» Dataset content:

====

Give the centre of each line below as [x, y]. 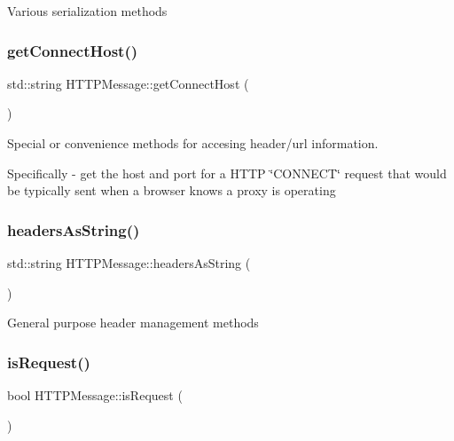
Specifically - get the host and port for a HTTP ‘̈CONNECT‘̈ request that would [227, 173]
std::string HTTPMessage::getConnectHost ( [128, 83]
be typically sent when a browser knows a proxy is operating [172, 190]
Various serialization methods [87, 11]
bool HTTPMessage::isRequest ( [95, 395]
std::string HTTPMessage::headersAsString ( [129, 263]
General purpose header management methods [133, 323]
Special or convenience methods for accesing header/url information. [193, 143]

====

» Directions:
Give back exactly the lines starting at the one with "Various serialization methods [87, 11]" and running to the end of the listing. Include both ends.

» Task answer:
Various serialization methods [87, 11]
bool HTTPMessage::isRequest ( [95, 395]
std::string HTTPMessage::headersAsString ( [129, 263]
General purpose header management methods [133, 323]
Special or convenience methods for accesing header/url information. [193, 143]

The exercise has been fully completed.